PROBLEM TO SOLVE: Below are some records; repeat them all exactly, minus the pictures.

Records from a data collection
***

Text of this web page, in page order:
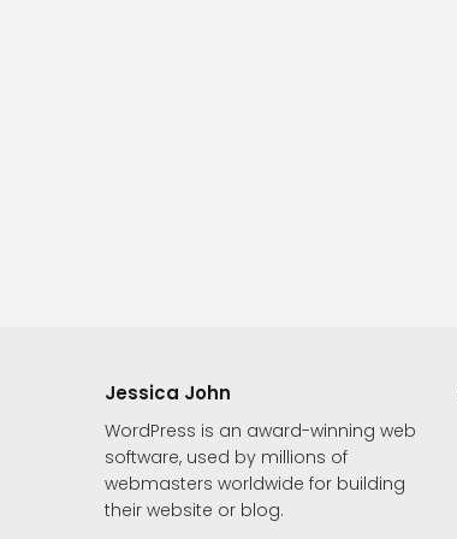
Jessica John
WordPress is an award-winning web
software, used by millions of
webmasters worldwide for building
their website or blog.
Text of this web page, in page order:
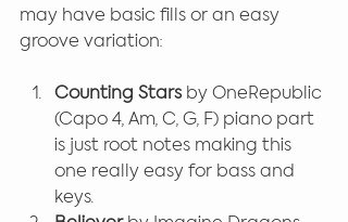
may have basic fills or an easy
groove variation:
Counting Stars by OneRepublic
(Capo 4, Am, C, G, F) piano part
is just root notes making this
one really easy for bass and
keys.
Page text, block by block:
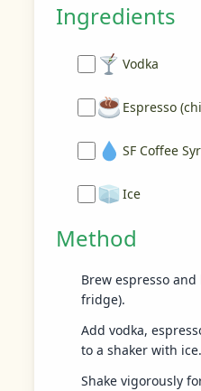
Ingredients
Vodka
Espresso
SF Coffee
Ice
Method
Brew espresso
fridge).
Add vodka,
to a shaker with ice.
Shake vigorously

***

ANSWER BELOW:
Text of this web page, in page order:
Jessica John
WordPress is an award-winning web
software, used by millions of
webmasters worldwide for building
their website or blog.
Text of this web page, in page order:
may have basic fills or an easy
groove variation:
Counting Stars by OneRepublic
(Capo 4, Am, C, G, F) piano part
is just root notes making this
one really easy for bass and
keys.
Page text, block by block:
Ingredients
Vodka
Espresso
SF Coffee
Ice
Method
Brew espresso
fridge).
Add vodka,
to a shaker with ice.
Shake vigorously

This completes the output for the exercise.